Quando assisti ao
filme The Rock Horror Picture Show (1975)
pela primeira vez, fiquei fascinado. Foi uma agradável surpresa, embora pelos
motivos avessos: o filme é bizarro, sem sentido, satírico, debochado e
propositalmente estranho. Tudo isso,
porém, em conjunto, faz desse filme o meu musical preferido. E, certamente, se
eu fosse citar algum exemplar do universo literário que se assemelhe a tal
filme (incrível, porém bizarro), eu citaria O Guia do Mochileiro das Galáxias (Douglas Adams, 1979).
Arthur Dent é um terráqueo que está às voltas com o
perigo de demolição de sua casa. Seu amigo Ford Prefect (um alienígena
disfarçado de humano), porém, logo lhe mostra que a sua casa é um problema
irrelevante, uma vez que a própria Terra será destruída. Com o desaparecimento
de seu planeta natal, Arthur parte junto de seu amigo para uma incrível (e
estranha) viagem espacial.
Não é uma tarefa
fácil ilustrar a estranheza desse livro: muitos trechos de descrição científica
de equipamentos tecnológicos ultra-avançados (sim, esta é uma ficção científica) parecem propositalmente
incompreensíveis.

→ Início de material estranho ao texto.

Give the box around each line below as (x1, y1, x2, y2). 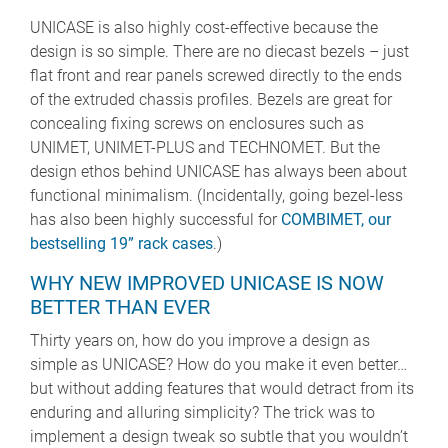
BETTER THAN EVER (30, 294, 210, 319)
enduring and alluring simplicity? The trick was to (30, 402, 375, 422)
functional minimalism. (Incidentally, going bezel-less (30, 185, 403, 205)
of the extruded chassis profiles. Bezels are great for (30, 89, 392, 109)
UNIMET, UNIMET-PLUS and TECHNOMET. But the (30, 137, 380, 157)
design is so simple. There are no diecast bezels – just (30, 41, 409, 61)
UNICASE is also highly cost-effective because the (30, 17, 378, 37)
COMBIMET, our (281, 209, 391, 229)
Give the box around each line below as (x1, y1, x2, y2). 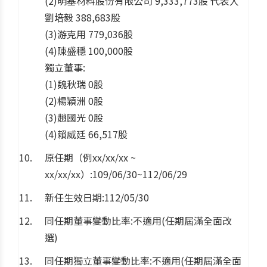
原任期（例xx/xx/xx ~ (45, 150, 136, 164)
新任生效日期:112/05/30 (45, 190, 149, 204)
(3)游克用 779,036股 (45, 26, 133, 41)
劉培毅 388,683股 (45, 10, 120, 24)
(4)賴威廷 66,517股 (45, 126, 128, 141)
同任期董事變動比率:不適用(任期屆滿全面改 (45, 213, 232, 228)
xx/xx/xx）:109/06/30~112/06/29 (45, 166, 187, 181)
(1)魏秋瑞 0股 (45, 76, 103, 91)
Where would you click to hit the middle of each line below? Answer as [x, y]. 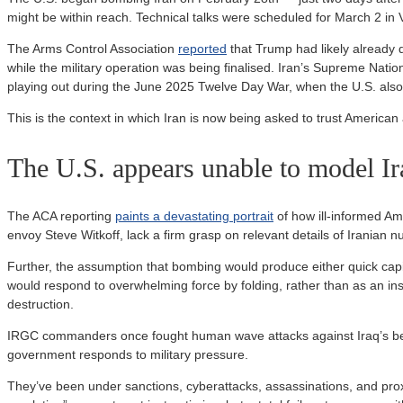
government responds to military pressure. [128, 355]
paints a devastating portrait [194, 216]
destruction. [40, 304]
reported [202, 48]
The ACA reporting [61, 216]
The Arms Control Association [93, 48]
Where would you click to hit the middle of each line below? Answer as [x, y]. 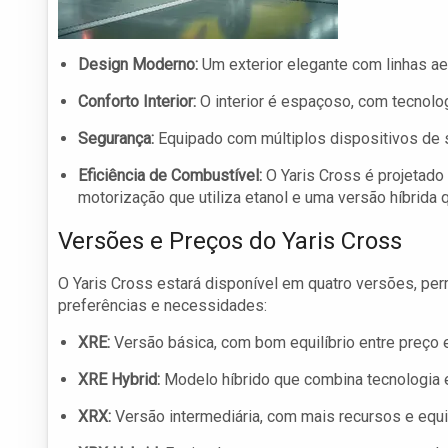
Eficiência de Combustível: [170, 176]
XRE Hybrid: [119, 380]
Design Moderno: [138, 65]
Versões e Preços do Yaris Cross [230, 241]
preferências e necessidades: [162, 306]
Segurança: [116, 139]
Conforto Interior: [137, 102]
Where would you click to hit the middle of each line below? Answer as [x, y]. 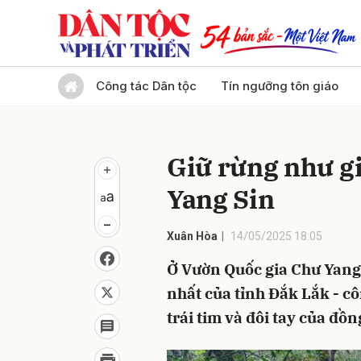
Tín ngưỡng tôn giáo [280, 86]
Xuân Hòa [192, 236]
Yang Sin [221, 199]
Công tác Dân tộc [146, 86]
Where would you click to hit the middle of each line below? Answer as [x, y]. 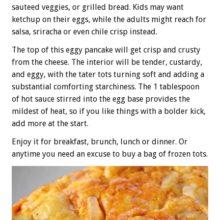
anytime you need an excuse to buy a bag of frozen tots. [110, 154]
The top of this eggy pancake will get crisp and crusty [106, 50]
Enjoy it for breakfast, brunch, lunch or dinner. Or [100, 142]
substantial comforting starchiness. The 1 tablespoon [106, 87]
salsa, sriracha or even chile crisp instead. [84, 32]
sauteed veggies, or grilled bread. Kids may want [98, 7]
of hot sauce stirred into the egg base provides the [101, 99]
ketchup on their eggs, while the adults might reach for [109, 20]
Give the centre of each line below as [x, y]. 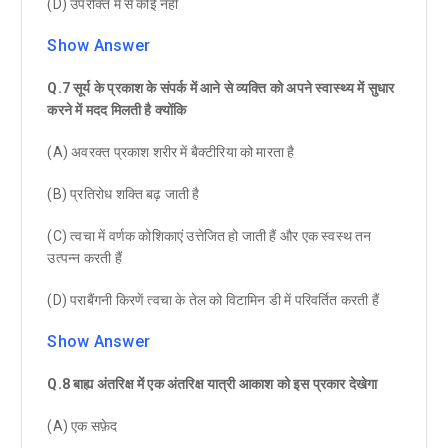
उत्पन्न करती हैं [84, 257]
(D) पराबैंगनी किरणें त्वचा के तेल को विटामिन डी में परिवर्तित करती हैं [213, 299]
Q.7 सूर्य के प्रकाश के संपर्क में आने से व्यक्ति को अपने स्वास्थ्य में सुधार [221, 87]
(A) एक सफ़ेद [82, 425]
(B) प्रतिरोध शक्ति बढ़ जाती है [123, 193]
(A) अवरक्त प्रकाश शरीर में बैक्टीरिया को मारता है [171, 151]
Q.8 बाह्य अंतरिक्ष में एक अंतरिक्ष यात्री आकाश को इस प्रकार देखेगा [212, 383]
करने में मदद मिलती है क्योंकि [117, 109]
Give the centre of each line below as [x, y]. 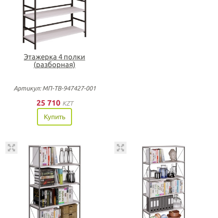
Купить [54, 117]
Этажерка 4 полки [54, 56]
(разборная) [54, 64]
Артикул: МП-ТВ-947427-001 [54, 88]
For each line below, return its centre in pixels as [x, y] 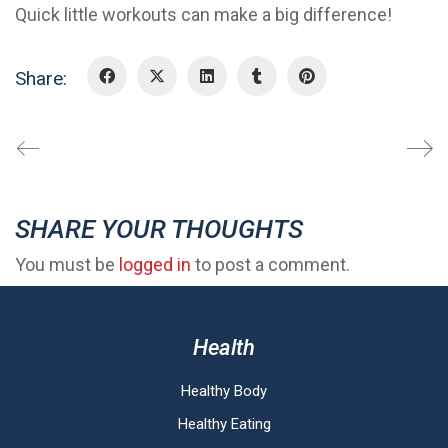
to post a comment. [270, 264]
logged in [155, 264]
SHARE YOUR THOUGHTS [159, 229]
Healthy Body [224, 391]
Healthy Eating [224, 424]
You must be [67, 264]
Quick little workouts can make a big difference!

A narração é pontualmente interrompida por cômicos flashbacks, verbetes do famigerado Guia
do Mochileiro das Galáxias (um livro concebido para auxílio dos viajantes
interestelares) e tantas outras “dispersões”, que testam divertidamente a
capacidade do leitor em manter-se atento ao foco da trama principal.
Sim, este é um livro extremamente divertido. A narrativa é
recheada de sarcasmo, e debocha a todo o momento de instituições humanas,
criando robôs sentimentais, portas que se assemelham àqueles vendedores condescendentes
de loja (que para tudo sorriem), alienígenas apaixonados por burocracia, policiais
intergalácticos truculentos e um colossalmente imbecil Governo Galáctico (não
dá pra esquecer, também, pitadas de humor direcionadas às crenças religiosas
humanas). O Universo retratado nada mais é do que uma extensão comportamental
da Terra recém-destruída.
Os personagens
centrais são icônicos. Os já citados Ford Prefect e Arthur Dent, além de
Trillian e do governante estereotipado Zaphod Beeblebrox formam o quarteto que
é acompanhado de perto pelo depressivo robô Marvin. Todos eles possuem sua função, são bem
retratados e se tornam queridos pelo leitor – embora, claro, sejam tão bizarros
quanto todo o resto da obra.
As inexplicáveis
conveniências e coincidências probabilísticas são divertidas e de fácil
aceitação por parte do leitor, por serem escrachadamente inverossímeis.
Todavia, a obra tem seus pequenos defeitos. A constante interrupção do foco
narrativo chega à beira da irritação em alguns momentos, por que queremos saber
mais da trama, mas ela não avança satisfatoriamente. Falta, de fato, um pouco
de desenvolvimento narrativo, apesar de eu compreender que a complexidade da
história foi sacrificada em prol do conjunto bizarro da obra.
O Guia do Mochileiro das Galáxias é uma obra única, que se tornou parte da cultura pop
devido aos seus personagens marcantes e à sua ácida e sarcástica narrativa.
Mesmo se perdendo às vezes em seu foco dramático e nos deixando a deriva no
decorrer da trama, o livro se mostra como o incrível resultado de uma concepção
de Universo criativa e inteligente do autor, nos levando a reconhecer, naquilo
que está fora de nosso planeta, os traços terráqueos mais marcantes.